Bill was born on March 28, 1941 in Philadelphia and received BS (Mechanical Engineering, 1963), MS (Physics, 1965), and PhD (Physics, 1967) degrees from MIT. He was hired in 1968 by the National Bureau of Standards (NBS), later renamed the National Institute of Standards and Technology (NIST), to provide theoretical support to experimentalists working in the then emerging field of surface science. These experimentalists were working in different parts of the NBS organization but had been holding weekly lunch meetings for four years to discuss new developments in surface science. Bill was not only an important bridge between different NBS groups but an innovator in his own realm.

Soon after his arrival at NBS, Bill began a collaboration with Russell Young and Ward Plummer, an unusually talented postdoc working with Young, who had observed the spectroscopic signature of single adsorbed atoms in the energy distributions of field-emitted electrons from a metallic substrate. Until that time, experimentalists had only observed changes in average properties of a surface area as atoms or molecules were adsorbed. Bill developed the theory for the new Plummer–Young observations. In 1973, Bill and Ward published a comprehensive review of the experiments and theory for the Reviews of Modern Physics, which for both is still their most cited paper.

During the following decades, Bill developed theory for the many new techniques that were being developed to probe the properties of clean surfaces and of atoms and molecules adsorbed on those surfaces.
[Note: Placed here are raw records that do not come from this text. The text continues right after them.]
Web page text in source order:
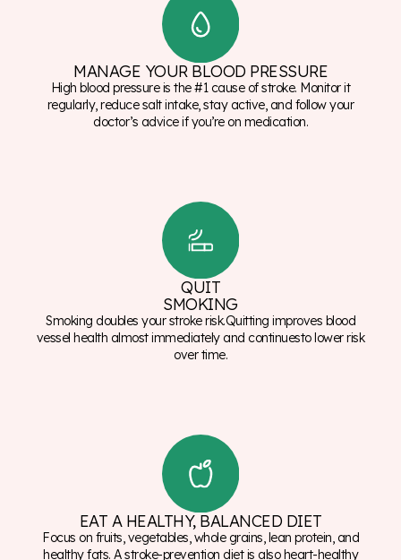
MANAGE YOUR BLOOD PRESSURE
High blood pressure is the #1 cause of stroke. Monitor it
regularly, reduce salt intake, stay active, and follow your
doctor’s advice if you’re on medication.
QUIT
SMOKING
Smoking doubles your stroke risk.Quitting improves blood
vessel health almost immediately and continuesto lower risk
over time.
EAT A HEALTHY, BALANCED DIET
Focus on fruits, vegetables, whole grains, lean protein, and
healthy fats. A stroke-prevention diet is also heart-healthy
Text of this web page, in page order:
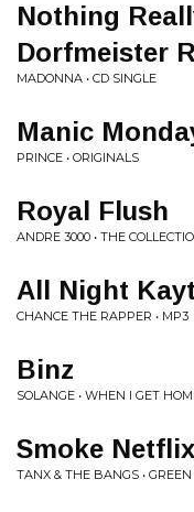
Nothing
Dorfmeister
MADONNA • CD SINGLE
Manic
PRINCE • ORIGINALS
Royal Flush
ANDRE 3000 • THE
All Night
CHANCE THE RAPPER • MP3
Binz
SOLANGE • WHEN I GET
Smoke Netflix
TANX & THE BANGS •
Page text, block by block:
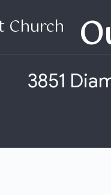
Church
3851
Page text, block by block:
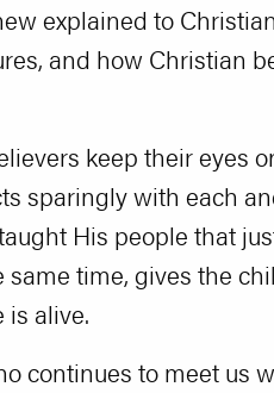
explained to
and how Christian
keep their eyes
sparingly with each
His people that
time, gives the
is alive.
continues to meet us
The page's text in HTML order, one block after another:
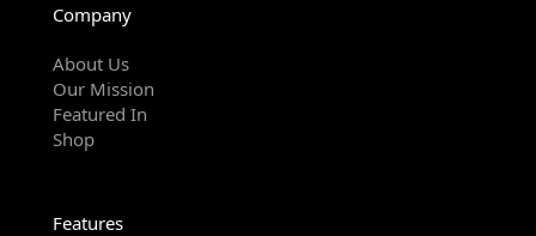
Company
About Us
Our Mission
Featured In
Shop
Features

The investigations included angle-resolved photoelectron spectroscopy, core-level photoelectron spectroscopy, vibrational spectroscopy, stimulated desorption of ions by electron or photon bombardment, electron energy-loss spectroscopy, dynamics and chaos in surface processes, surface interactions at sub-picosecond time scales (femtochemistry), and solid-state tunneling. Bill’s work was recognized by the US Department of Commerce Silver Medal, the Arthur S. Flemming Award (awarded each year to ten Federal employees under the age of 40), and the US Department of Commerce Gold Medal. Bill became a Fellow of the American Physical Society in 1981 and was named an outstanding referee of the Physical Review journals in 2008. In 1978, Bill was awarded a Guest Professorship by the Nordic Institute of Theoretical Atomic Physics in Copenhagen. That award enabled him to make several visits to the Chalmers University of Technology in Gothenburg for collaborative work. Bill retired in 2006 and became a NIST Scientist Emeritus.

Bill enjoyed many other activities. He was a member of the MIT Alumni Masters Crew and took part in their annual reunion events until knee problems forced him to withdraw. He enjoyed tennis and later swimming as his main form of exercise. Bill appreciated food and fine dining and would occasionally include restaurant reviews as part of his foreign trip reports. For decades, he sang in the local Masterworks Chorus (which later became the National Philharmonic) until health issues prevented him from standing during performances. Bill was a devoted fan of the Washington Capitals hockey team and was triumphant when they won the Stanley Cup. Finally, he was a regular attendee at lunches in the NIST Cafeteria with a group of employees and later retirees who shared wit and wisdom about internal and external politics. Bill continued his lunch interactions until he moved from Washington early in 2020.